Would you return the lines that run from the start of the data below to the line with "Aprendizaje Avanzado en", both included, exactly as written and without pictures?
Study material section start
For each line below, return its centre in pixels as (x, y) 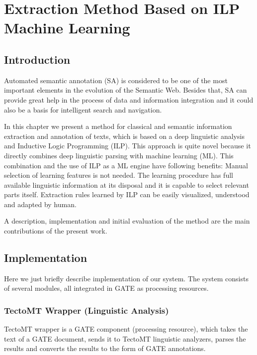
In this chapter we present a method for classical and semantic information (118, 126)
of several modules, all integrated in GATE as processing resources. (106, 288)
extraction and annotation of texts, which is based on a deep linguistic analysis (124, 136)
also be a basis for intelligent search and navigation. (83, 109)
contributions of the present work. (56, 231)
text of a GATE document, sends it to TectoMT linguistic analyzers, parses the (125, 338)
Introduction (37, 59)
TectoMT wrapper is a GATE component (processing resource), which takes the (126, 329)
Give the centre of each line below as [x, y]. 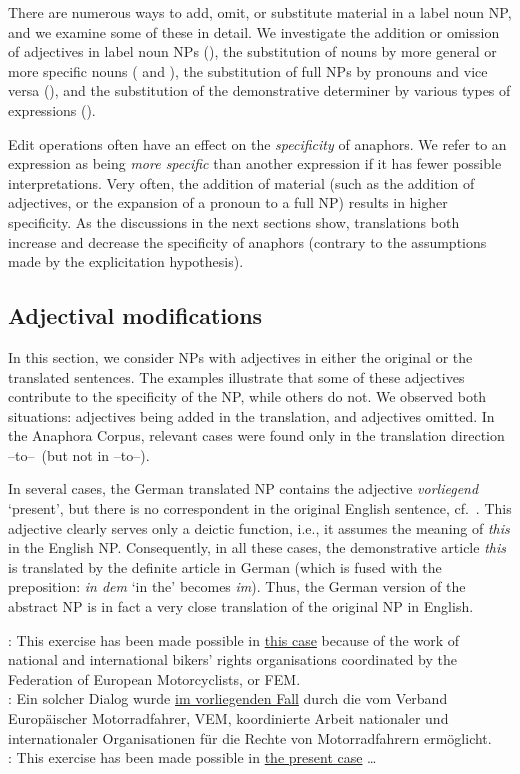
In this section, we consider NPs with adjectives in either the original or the [240, 356]
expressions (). [52, 109]
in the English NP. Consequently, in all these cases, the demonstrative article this [257, 547]
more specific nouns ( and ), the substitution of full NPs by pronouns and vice [248, 70]
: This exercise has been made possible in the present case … [192, 757]
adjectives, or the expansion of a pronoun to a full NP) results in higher [228, 202]
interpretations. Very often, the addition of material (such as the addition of [241, 182]
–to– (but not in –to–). [79, 454]
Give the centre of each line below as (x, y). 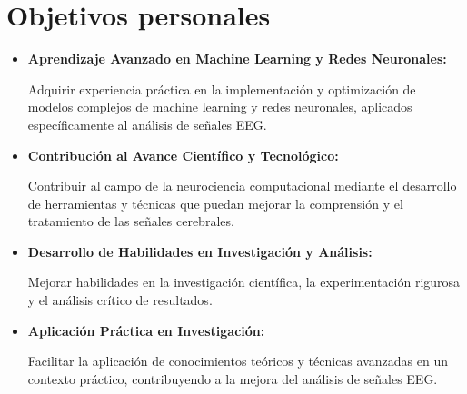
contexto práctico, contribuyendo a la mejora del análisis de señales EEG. (233, 378)
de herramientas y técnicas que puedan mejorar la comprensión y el (215, 203)
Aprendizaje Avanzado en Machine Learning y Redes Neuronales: (237, 59)
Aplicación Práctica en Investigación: (146, 330)
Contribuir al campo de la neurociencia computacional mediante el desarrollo (242, 186)
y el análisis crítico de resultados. (120, 300)
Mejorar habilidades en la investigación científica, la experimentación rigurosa (244, 282)
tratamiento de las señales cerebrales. (131, 221)
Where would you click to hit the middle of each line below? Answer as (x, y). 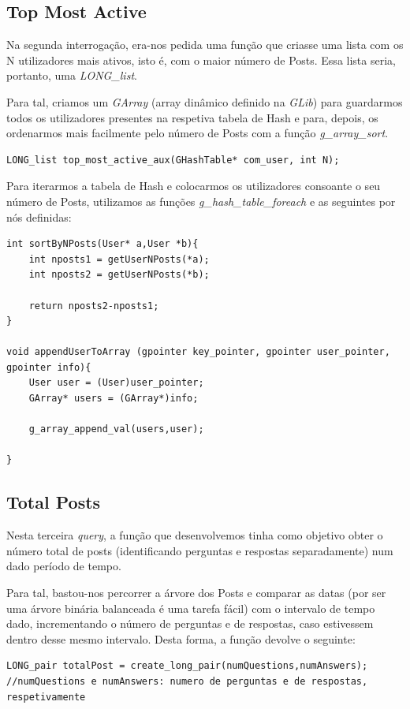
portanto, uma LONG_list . (72, 75)
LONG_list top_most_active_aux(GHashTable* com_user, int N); (173, 160)
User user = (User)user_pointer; (116, 383)
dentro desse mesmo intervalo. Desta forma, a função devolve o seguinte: (181, 638)
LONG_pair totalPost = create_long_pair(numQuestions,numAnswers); (187, 666)
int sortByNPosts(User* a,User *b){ (102, 244)
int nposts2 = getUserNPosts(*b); (119, 275)
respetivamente (46, 697)
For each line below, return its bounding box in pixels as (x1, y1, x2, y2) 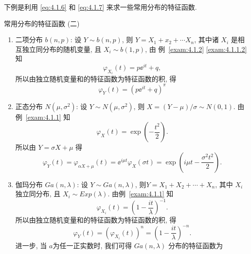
Study material section end
• **Answer for the task**
For each line below, return its centre in pixels as (x, y) 
In this chapter we present a method for classical and semantic information (118, 126)
of several modules, all integrated in GATE as processing resources. (106, 288)
extraction and annotation of texts, which is based on a deep linguistic analysis (124, 136)
also be a basis for intelligent search and navigation. (83, 109)
contributions of the present work. (56, 231)
text of a GATE document, sends it to TectoMT linguistic analyzers, parses the (125, 338)
Introduction (37, 59)
TectoMT wrapper is a GATE component (processing resource), which takes the (126, 329)
Give the centre of each line below as [x, y]. 
In this section, we consider NPs with adjectives in either the original or the [240, 356]
expressions (). [52, 109]
in the English NP. Consequently, in all these cases, the demonstrative article this [257, 547]
more specific nouns ( and ), the substitution of full NPs by pronouns and vice [248, 70]
: This exercise has been made possible in the present case … [192, 757]
adjectives, or the expansion of a pronoun to a full NP) results in higher [228, 202]
interpretations. Very often, the addition of material (such as the addition of [241, 182]
–to– (but not in –to–). [79, 454]
Give the centre of each line below as (x, y). 
contexto práctico, contribuyendo a la mejora del análisis de señales EEG. (233, 378)
de herramientas y técnicas que puedan mejorar la comprensión y el (215, 203)
Aprendizaje Avanzado en Machine Learning y Redes Neuronales: (237, 59)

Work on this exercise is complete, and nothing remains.